ASSIGNMENT: Copy all the entries below exactly, but not the pictures.

Saved entries:
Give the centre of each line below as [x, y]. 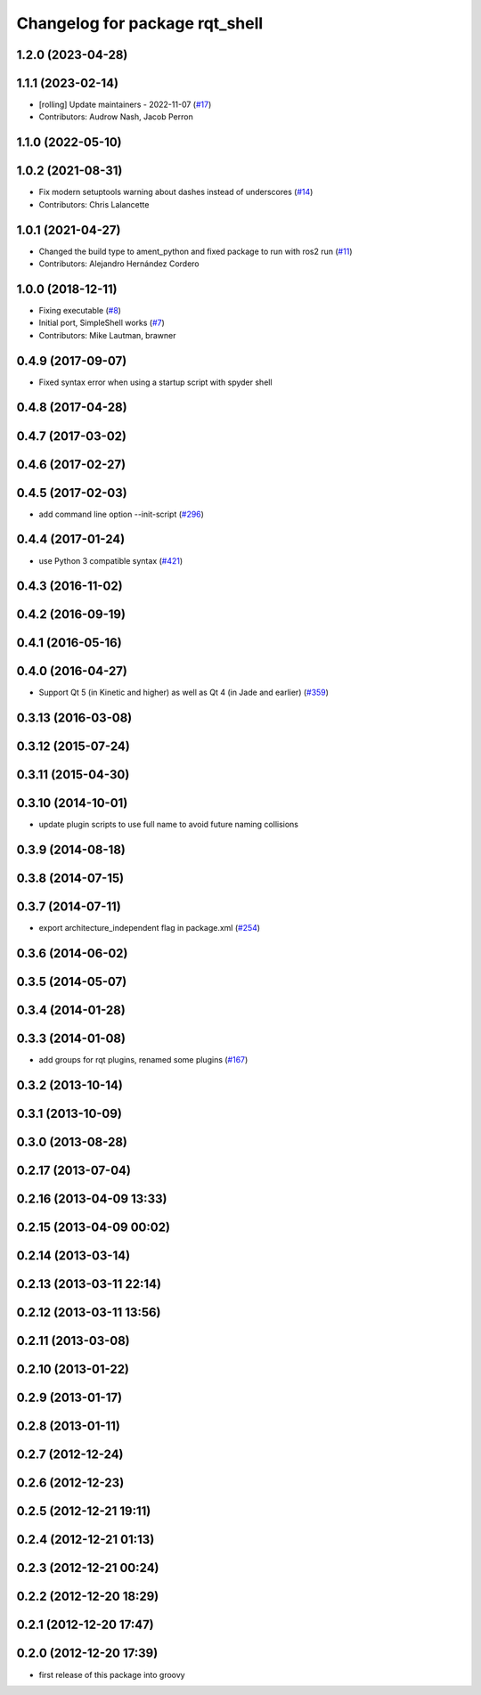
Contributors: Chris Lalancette [94, 204]
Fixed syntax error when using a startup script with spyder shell [155, 382]
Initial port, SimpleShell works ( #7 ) [102, 323]
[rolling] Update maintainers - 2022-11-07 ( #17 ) [125, 105]
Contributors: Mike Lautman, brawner [107, 335]
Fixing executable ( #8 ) [80, 310]
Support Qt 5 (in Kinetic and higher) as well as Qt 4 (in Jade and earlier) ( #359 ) [184, 693]
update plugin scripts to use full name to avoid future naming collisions [168, 825]

SOLUTION TO THIS TASK:
Give the centre of each line below as [x, y]. 
Contributors: Chris Lalancette [94, 204]
Fixed syntax error when using a startup script with spyder shell [155, 382]
Initial port, SimpleShell works ( #7 ) [102, 323]
[rolling] Update maintainers - 2022-11-07 ( #17 ) [125, 105]
Contributors: Mike Lautman, brawner [107, 335]
Fixing executable ( #8 ) [80, 310]
Support Qt 5 (in Kinetic and higher) as well as Qt 4 (in Jade and earlier) ( #359 ) [184, 693]
update plugin scripts to use full name to avoid future naming collisions [168, 825]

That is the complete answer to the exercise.